J'entends bien que Robespierre n'avait ni vu aussi loin, ni même regardé. Mais il savait que, politiquement, il avait besoin des prolétaires pour éliminer la Gironde dont l'inertie traîtresse perdait la Révolution. Il voyait se former à sa gauche des partis remuants et à Pres qui demandaient pour le peuple non seulement des droits Politiques, mais la certitude de la vie, et il essayait, par sa formule de la propriété, d'incorporer décidément au droit révolutionnaire cette force populaire et prolétarienne dont il n'avait ni calculé, ni même pressenti les futurs développements, mais dont il voulait qu'en tout cas l'obscure destinée future eût sa formule juridique dans la Révolution.

En ce sens, sa définition de la propriété était comme une sorte d'acompte révolutionnaire payé au prolétariat sur son salaire révolutionnaire, l'ouverture d'un crédit sur l'avenir en échange de son effort immédiat.

Dès maintenant, il insérait dans la Déclaration des Droits proposée par lui quelques applications précises de sa définition sociale de la propriété. Il veut que la Convention inscrive dans la charte sociale le droit de tous à la vie, le droit au travail, le droit à l'instruction, et l'impôt progressif avec immunité complète du minimum de revenus nécessaire à la vie. Tous les premiers articles de son projet sont, si je puis dire, d'une belle allure humaine, et je vais en reproduire ici l'enchaînement.

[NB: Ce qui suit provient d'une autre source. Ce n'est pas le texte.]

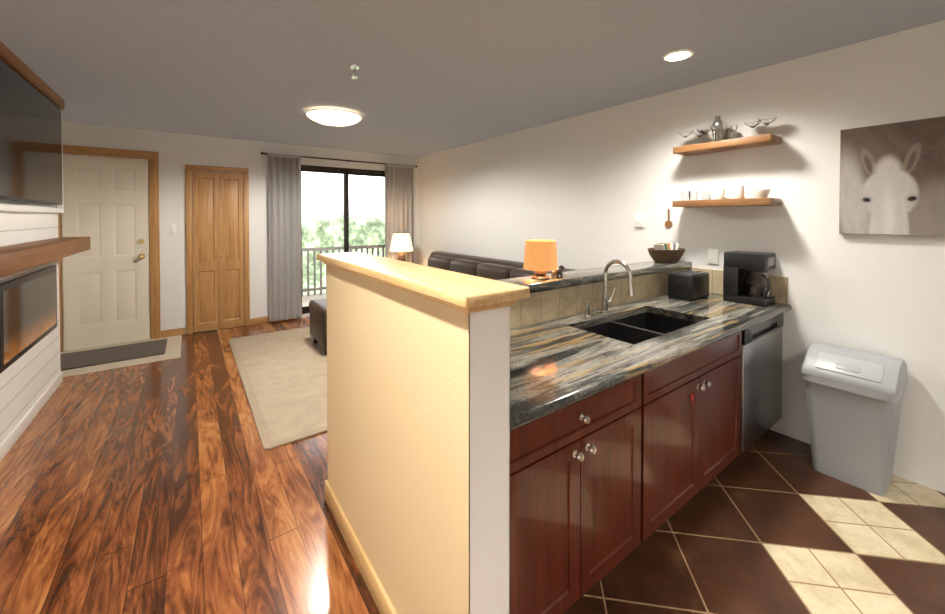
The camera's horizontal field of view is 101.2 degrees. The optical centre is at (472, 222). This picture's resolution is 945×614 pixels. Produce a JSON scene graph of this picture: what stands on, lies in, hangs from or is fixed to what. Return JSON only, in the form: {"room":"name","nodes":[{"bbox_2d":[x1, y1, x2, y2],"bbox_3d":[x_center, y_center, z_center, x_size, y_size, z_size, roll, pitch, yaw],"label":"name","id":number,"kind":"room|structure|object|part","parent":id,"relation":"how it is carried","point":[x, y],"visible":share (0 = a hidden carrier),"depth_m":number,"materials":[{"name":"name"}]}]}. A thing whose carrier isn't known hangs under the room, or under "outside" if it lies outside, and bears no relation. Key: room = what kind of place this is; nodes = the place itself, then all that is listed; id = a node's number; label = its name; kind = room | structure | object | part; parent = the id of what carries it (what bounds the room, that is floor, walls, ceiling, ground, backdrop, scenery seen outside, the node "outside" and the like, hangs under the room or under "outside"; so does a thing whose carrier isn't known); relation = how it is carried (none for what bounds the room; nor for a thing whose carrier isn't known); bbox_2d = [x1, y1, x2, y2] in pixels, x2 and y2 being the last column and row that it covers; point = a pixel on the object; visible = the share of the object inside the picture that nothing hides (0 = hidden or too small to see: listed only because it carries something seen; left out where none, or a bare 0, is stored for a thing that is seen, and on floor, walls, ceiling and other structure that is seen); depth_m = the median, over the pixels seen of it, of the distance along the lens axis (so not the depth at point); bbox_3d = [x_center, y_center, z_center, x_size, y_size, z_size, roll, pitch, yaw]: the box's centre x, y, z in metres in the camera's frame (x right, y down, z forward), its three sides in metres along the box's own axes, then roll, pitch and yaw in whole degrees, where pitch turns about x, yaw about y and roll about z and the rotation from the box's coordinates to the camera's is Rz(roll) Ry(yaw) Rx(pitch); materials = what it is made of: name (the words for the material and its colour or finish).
{"room":"living room","nodes":[
{"label":"living room","id":0,"kind":"room"},
{"bbox_2d":[0,200,60,444],"bbox_3d":[-1.763,0.211,0.367,0.512,2.550,7.400,-1,1,-36],"label":"wall","id":1,"kind":"structure","parent":0,"point":[27,378],"depth_m":2.82,"materials":[{"name":"white wood"}]},
{"bbox_2d":[0,265,56,372],"bbox_3d":[-3.217,0.636,2.828,0.032,0.530,1.240,-1,1,-36],"label":"fireplace","id":2,"kind":"object","parent":1,"relation":"attached to","point":[28,312],"visible":1,"depth_m":2.70,"materials":[{"name":"black glass"}]},
{"bbox_2d":[0,59,62,204],"bbox_3d":[-3.184,-0.569,2.785,0.050,0.840,1.560,-1,1,-36],"label":"screen","id":3,"kind":"object","parent":1,"relation":"attached to","point":[30,147],"visible":1,"depth_m":2.70,"materials":[{"name":"black"}]},
{"bbox_2d":[0,372,62,461],"bbox_3d":[-1.580,1.438,0.580,0.013,0.090,7.296,-1,1,-36],"label":"baseboard","id":4,"kind":"structure","parent":1,"relation":"attached to","point":[12,438],"depth_m":2.77,"materials":[{"name":"white wood"}]},
{"bbox_2d":[0,41,64,212],"bbox_3d":[-2.979,-0.584,2.500,0.050,1.019,2.499,-1,1,-36],"label":"trim","id":5,"kind":"structure","parent":1,"relation":"attached to","point":[11,59],"depth_m":2.80,"materials":[{"name":"brown"}]},
{"bbox_2d":[0,237,89,277],"bbox_3d":[-2.960,0.204,2.613,0.200,0.120,2.440,-1,1,-36],"label":"mantel shelf","id":6,"kind":"object","parent":1,"relation":"attached to","point":[16,258],"visible":1,"depth_m":2.44,"materials":[{"name":"brown wood"}]},
{"bbox_2d":[0,317,379,613],"bbox_3d":[-0.408,1.460,2.191,4.870,0.001,8.520,-1,1,-36],"label":"floor","id":7,"kind":"structure","parent":0,"point":[170,486],"depth_m":2.01,"materials":[{"name":"brown wood"}]},
{"bbox_2d":[60,335,181,376],"bbox_3d":[-3.879,1.429,4.175,1.198,0.004,0.978,-1,1,-36],"label":"pad","id":8,"kind":"object","parent":7,"relation":"on","point":[173,349],"visible":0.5,"depth_m":4.09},
{"bbox_2d":[60,339,166,370],"bbox_3d":[-3.898,1.420,4.199,0.920,0.011,0.620,-1,1,-36],"label":"door mat","id":9,"kind":"object","parent":8,"relation":"on","point":[81,359],"visible":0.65,"depth_m":4.17,"materials":[{"name":"grey fabric"}]},
{"bbox_2d":[229,326,326,449],"bbox_3d":[-1.403,1.425,4.139,1.840,0.010,2.780,-1,1,-36],"label":"jute rug","id":10,"kind":"object","parent":7,"relation":"on","point":[283,374],"visible":0.48,"depth_m":3.48,"materials":[{"name":"beige carpet"}]},
{"bbox_2d":[309,298,326,354],"bbox_3d":[-1.454,1.157,4.569,0.770,0.512,0.620,-1,1,-36],"label":"ottoman","id":11,"kind":"object","parent":10,"relation":"on","point":[318,319],"visible":0.33,"depth_m":4.28,"materials":[{"name":"black"}]},
{"bbox_2d":[428,251,575,279],"bbox_3d":[-0.023,0.942,4.743,0.950,0.958,2.900,-1,1,-36],"label":"sofa","id":12,"kind":"object","parent":7,"relation":"on","point":[490,268],"visible":0.12,"depth_m":4.81,"materials":[{"name":"black leather"}]},
{"bbox_3d":[-1.144,1.100,6.255,0.500,0.598,0.500,-1,1,-36],"label":"side table","id":13,"kind":"object","parent":7,"relation":"on","visible":0},
{"bbox_2d":[389,234,412,261],"bbox_3d":[-1.144,0.490,6.246,0.380,0.620,0.380,-1,1,-36],"label":"lamp","id":14,"kind":"object","parent":13,"relation":"on","point":[401,244],"visible":0.67,"depth_m":6.12,"materials":[{"name":"white fabric"}]},
{"bbox_2d":[61,121,417,350],"bbox_3d":[-2.853,0.135,5.606,4.870,2.550,0.150,-1,1,-36],"label":"wall","id":15,"kind":"structure","parent":0,"point":[177,152],"depth_m":4.97,"materials":[{"name":"white paint"}]},
{"bbox_2d":[56,145,160,351],"bbox_3d":[-4.205,0.282,4.467,0.940,2.290,0.092,-1,1,-36],"label":"front door","id":16,"kind":"structure","parent":15,"relation":"in","point":[106,288],"depth_m":4.51,"materials":[{"name":"white wood"}]},
{"bbox_2d":[169,224,175,232],"bbox_3d":[-3.746,0.071,4.852,0.070,0.120,0.012,-1,1,-36],"label":"light switch","id":17,"kind":"object","parent":15,"relation":"attached to","point":[172,228],"visible":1,"depth_m":4.85,"materials":[{"name":"white plastic"}]},
{"bbox_2d":[161,328,184,337],"bbox_3d":[-3.757,1.376,4.862,0.260,0.090,0.013,-1,1,-36],"label":"baseboard","id":18,"kind":"structure","parent":15,"relation":"attached to","point":[179,331],"depth_m":4.86,"materials":[{"name":"brown wood"}]},
{"bbox_2d":[185,164,249,333],"bbox_3d":[-3.345,0.337,5.121,0.700,2.160,0.050,-1,1,-36],"label":"closet door","id":19,"kind":"structure","parent":15,"relation":"in","point":[214,270],"depth_m":5.12,"materials":[{"name":"brown wood"}]},
{"bbox_2d":[250,316,291,324],"bbox_3d":[-2.842,1.366,5.530,0.565,0.090,0.013,-1,1,-36],"label":"baseboard","id":20,"kind":"structure","parent":15,"relation":"attached to","point":[260,320],"depth_m":5.44,"materials":[{"name":"brown wood"}]},
{"bbox_2d":[261,152,416,320],"bbox_3d":[-1.955,0.190,6.096,2.420,2.367,0.117,-1,1,-36],"label":"curtains","id":21,"kind":"object","parent":15,"relation":"attached to","point":[284,225],"visible":0.79,"depth_m":5.59,"materials":[{"name":"grey fabric"}]},
{"bbox_2d":[301,165,384,313],"bbox_3d":[-2.010,0.242,6.192,1.540,2.220,0.100,-1,1,-36],"label":"window frame","id":22,"kind":"structure","parent":15,"relation":"in","point":[346,172],"depth_m":6.16,"materials":[{"name":"brown metal"}]},
{"bbox_2d":[317,252,529,613],"bbox_3d":[-0.331,0.819,1.567,0.220,1.300,1.365,-1,1,-36],"label":"wall","id":23,"kind":"structure","parent":0,"point":[417,490],"depth_m":1.22,"materials":[{"name":"beige paint"}]},
{"bbox_2d":[0,0,944,156],"bbox_3d":[-0.362,-1.140,2.175,4.970,0.100,8.700,-1,1,-36],"label":"ceiling","id":24,"kind":"structure","parent":0,"point":[434,76],"depth_m":2.54,"materials":[{"name":"white paint"}]},
{"bbox_2d":[306,109,361,125],"bbox_3d":[-1.405,-1.048,3.953,0.536,0.133,0.536,-1,1,-36],"label":"light fixture","id":25,"kind":"object","parent":24,"relation":"attached to","point":[333,117],"visible":1,"depth_m":3.81,"materials":[{"name":"white glass"}]},
{"bbox_2d":[349,64,359,78],"bbox_3d":[-0.825,-1.055,2.717,0.076,0.083,0.076,-1,1,-36],"label":"sprinkler","id":26,"kind":"object","parent":24,"relation":"attached to","point":[354,67],"visible":0.98,"depth_m":2.71,"materials":[{"name":"silver metal"}]},
{"bbox_2d":[662,50,693,61],"bbox_3d":[1.345,-1.091,2.542,0.190,0.006,0.190,-1,1,-36],"label":"recessed light","id":27,"kind":"object","parent":24,"relation":"in","point":[678,55],"visible":1,"depth_m":2.53,"materials":[{"name":"white"}]},
{"bbox_2d":[497,260,691,329],"bbox_3d":[0.677,0.888,2.480,2.563,1.135,0.220,-1,1,-36],"label":"wall","id":28,"kind":"structure","parent":0,"point":[570,293],"depth_m":2.39,"materials":[{"name":"tile"}]},
{"bbox_2d":[523,240,557,278],"bbox_3d":[0.397,0.213,2.266,0.200,0.220,0.200,-1,1,-36],"label":"light","id":29,"kind":"object","parent":28,"relation":"on","point":[540,258],"visible":1,"depth_m":2.19,"materials":[{"name":"orange fabric"}]},
{"bbox_2d":[551,265,564,277],"bbox_3d":[0.516,0.289,2.329,0.102,0.066,0.051,-1,1,-36],"label":"bear figurine","id":30,"kind":"object","parent":28,"relation":"on","point":[558,272],"visible":0.92,"depth_m":2.31,"materials":[{"name":"brown"}]},
{"bbox_2d":[647,243,684,262],"bbox_3d":[1.547,0.236,3.099,0.364,0.150,0.243,-1,1,-36],"label":"basket","id":31,"kind":"object","parent":28,"relation":"on","point":[666,253],"visible":1,"depth_m":3.01,"materials":[{"name":"wicker"}]},
{"bbox_2d":[418,20,944,492],"bbox_3d":[1.559,0.165,3.565,0.150,2.550,8.650,-1,1,-36],"label":"wall","id":32,"kind":"structure","parent":0,"point":[581,190],"depth_m":2.70,"materials":[{"name":"white paint"}]},
{"bbox_2d":[634,214,643,227],"bbox_3d":[1.500,-0.019,3.494,0.024,0.120,0.090,-1,1,-36],"label":"outlet","id":33,"kind":"object","parent":32,"relation":"attached to","point":[638,218],"depth_m":3.49,"materials":[{"name":"white plastic"}]},
{"bbox_2d":[665,209,671,226],"bbox_3d":[1.659,-0.041,3.282,0.014,0.158,0.060,-1,1,-36],"label":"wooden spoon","id":34,"kind":"object","parent":32,"relation":"attached to","point":[668,223],"visible":1,"depth_m":3.28,"materials":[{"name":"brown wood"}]},
{"bbox_2d":[708,249,717,263],"bbox_3d":[1.867,0.261,3.011,0.006,0.115,0.070,-1,1,-36],"label":"outlet","id":35,"kind":"object","parent":32,"relation":"attached to","point":[712,253],"depth_m":3.01,"materials":[{"name":"white plastic"}]},
{"bbox_2d":[672,185,780,206],"bbox_3d":[1.847,-0.194,2.860,0.209,0.144,0.640,-1,1,-36],"label":"shelf","id":36,"kind":"object","parent":32,"relation":"attached to","point":[737,202],"depth_m":2.78,"materials":[{"name":"brown wood"}]},
{"bbox_3d":[1.843,-0.218,2.867,0.117,0.095,0.586,-1,1,-36],"label":"items on the lower shelf","id":37,"kind":"part","parent":36,"relation":"part of","materials":[{"name":"white ceramic"}]},
{"bbox_2d":[673,133,781,155],"bbox_3d":[1.847,-0.566,2.854,0.209,0.048,0.640,-1,1,-36],"label":"shelf","id":38,"kind":"object","parent":32,"relation":"attached to","point":[770,139],"visible":1,"depth_m":2.76,"materials":[{"name":"brown wood"}]},
{"bbox_2d":[679,116,776,145],"bbox_3d":[1.850,-0.693,2.849,0.170,0.205,0.628,-1,1,-36],"label":"glassware","id":39,"kind":"object","parent":38,"relation":"on","point":[717,127],"visible":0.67,"depth_m":2.85,"materials":[{"name":"clear glass"}]},
{"bbox_2d":[687,267,787,303],"bbox_3d":[1.946,0.456,2.903,0.008,0.183,0.658,-1,1,-36],"label":"backsplash","id":40,"kind":"structure","parent":32,"relation":"attached to","point":[779,288],"depth_m":2.71,"materials":[{"name":"beige tile"}]},
{"bbox_2d":[839,116,944,235],"bbox_3d":[2.604,-0.247,1.969,0.035,0.640,1.090,-1,1,-36],"label":"framed picture","id":41,"kind":"object","parent":32,"relation":"attached to","point":[892,178],"visible":0.96,"depth_m":2.21},
{"bbox_2d":[668,270,708,300],"bbox_3d":[1.585,0.455,2.851,0.309,0.189,0.170,-1,1,-36],"label":"toaster","id":42,"kind":"object","parent":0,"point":[686,285],"visible":1,"depth_m":2.77,"materials":[{"name":"black"}]},
{"bbox_2d":[723,251,775,306],"bbox_3d":[1.942,0.379,2.704,0.210,0.345,0.279,-1,1,-36],"label":"coffee maker","id":43,"kind":"object","parent":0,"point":[746,279],"visible":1,"depth_m":2.65,"materials":[{"name":"black plastic"}]},
{"bbox_2d":[563,429,944,613],"bbox_3d":[1.782,1.478,0.942,2.805,0.001,3.920,-1,1,-36],"label":"floor","id":44,"kind":"structure","parent":0,"point":[768,521],"depth_m":1.74,"materials":[{"name":"brown tile"}]},
{"bbox_2d":[510,371,649,613],"bbox_3d":[0.202,1.039,1.653,0.811,0.858,0.633,-1,1,-36],"label":"base cabinet","id":45,"kind":"object","parent":44,"relation":"on","point":[625,430],"depth_m":1.38,"materials":[{"name":"brown wood"}]},
{"bbox_2d":[510,320,665,430],"bbox_3d":[0.262,0.587,1.674,0.941,0.040,0.664,-1,1,-36],"label":"countertop","id":46,"kind":"structure","parent":45,"relation":"on","point":[553,366],"depth_m":1.55,"materials":[{"name":"grey stone"}]},
{"bbox_2d":[626,335,741,538],"bbox_3d":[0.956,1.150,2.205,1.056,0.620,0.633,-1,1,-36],"label":"base cabinet","id":47,"kind":"object","parent":44,"relation":"on","point":[693,416],"depth_m":1.88,"materials":[{"name":"brown wood"}]},
{"bbox_2d":[741,313,783,451],"bbox_3d":[1.664,1.024,2.711,0.678,0.853,0.633,-1,1,-36],"label":"dishwasher","id":48,"kind":"object","parent":47,"relation":"in","point":[761,390],"visible":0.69,"depth_m":2.42,"materials":[{"name":"silver metal"}]},
{"bbox_2d":[801,342,906,495],"bbox_3d":[2.204,1.105,2.254,0.350,0.705,0.394,-1,1,-36],"label":"trash can","id":49,"kind":"object","parent":44,"relation":"on","point":[854,398],"visible":1,"depth_m":2.15,"materials":[{"name":"grey plastic"}]},
{"label":"outside","id":50,"kind":"structure","parent":0,"visible":0},
{"bbox_2d":[302,293,326,306],"bbox_3d":[-2.523,1.545,7.354,4.500,0.080,2.250,-1,1,-36],"label":"floor","id":51,"kind":"structure","parent":50,"point":[305,301],"depth_m":7.80,"materials":[{"name":"beige concrete"}]},
{"bbox_2d":[302,245,384,296],"bbox_3d":[-3.098,1.003,8.133,4.500,0.979,0.080,-1,1,-36],"label":"railing","id":52,"kind":"object","parent":51,"relation":"on","point":[314,289],"depth_m":8.07,"materials":[{"name":"brown metal"}]},
{"bbox_2d":[301,171,384,294],"bbox_3d":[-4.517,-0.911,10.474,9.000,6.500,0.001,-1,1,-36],"label":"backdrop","id":53,"kind":"structure","parent":50,"point":[355,235],"depth_m":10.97,"materials":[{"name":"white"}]}
]}

« ARTICLE PREMIER. — Le but de toute association politique est le maintien des droits naturels et imprescriptibles de l'homme et le développement de toutes ses facultés.

« ART. 2. — Les principaux droits de l'homme sont celui de Pourvoir à la conservation de son existence et la liberté.

« ART. 3. — Ces droits appartiennent également à tous les hommes, quelle que soit la différence de leurs forces physiques et 'florales.

« L'égalité des droits est établie par la nature ; la société, loin d'y porter atteinte, ne fait que la garantir contre l'abus de la force qui la rend illusoire.

« ART. 4. — La liberté est le pouvoir qui appartient à tout homme d'exercer à son gré toutes ses facultés, elle a la justice pour règle, les droits d'autrui pour borne, la nature pour principe et la loi pour sauvegarde.

« ART. 5. — Le droit de s'assembler paisiblement, le droit de manifester ses opinions, soit par la voie de la presse, soit de toute autre manière, sont des conséquences si nécessaires du principe de la liberté de l'homme, que la nécessité de les énoncer suppose, ou la présence, ou le souvenir récent du despotisme.

« ART. 6. — La propriété est le droit qu'a chaque citoyen de jouir et de disposer de la portion de bien qui lui est garantie par la loi.

« ART. 7. — Le droit de propriété est borné, comme tous les autres, par l'obligation de respecter les droits d'autrui.

« ART. 8. — Il ne peut préjudicier ni à la sûreté, ni à la liberté, ni à l'existence, ni à la propriété de nos semblables.

« ART. 9. — Tout trafic qui viole ce principe est essentiellement illicite et immoral.

« ART. 10. — La société est obligée de pourvoir à la subsistance de tous ses membres, soit en leur procurant du travail, soit en assurant les moyens d'exister à ceux qui sont hors d'état de travailler.

« ART. 11. — Les secours indispensables à celui qui manque du nécessaire sont une dette de celui qui possède le superflu ; il appartient à la loi de déterminer la manière dont cette dette doit être acquittée.

« ART. 12. — Les citoyens dont les revenus n'excèdent point ce qui est nécessaire à leur subsistance sont dispensés de contribuer aux dépenses publiques ; les autres doivent les supporter progressivement selon l'étendue de leur fortune.

« ART. 13. — La société doit favoriser de tout son pouvoir les progrès de la raison publique et mettre l'instruction à la portée de tous les citoyens. »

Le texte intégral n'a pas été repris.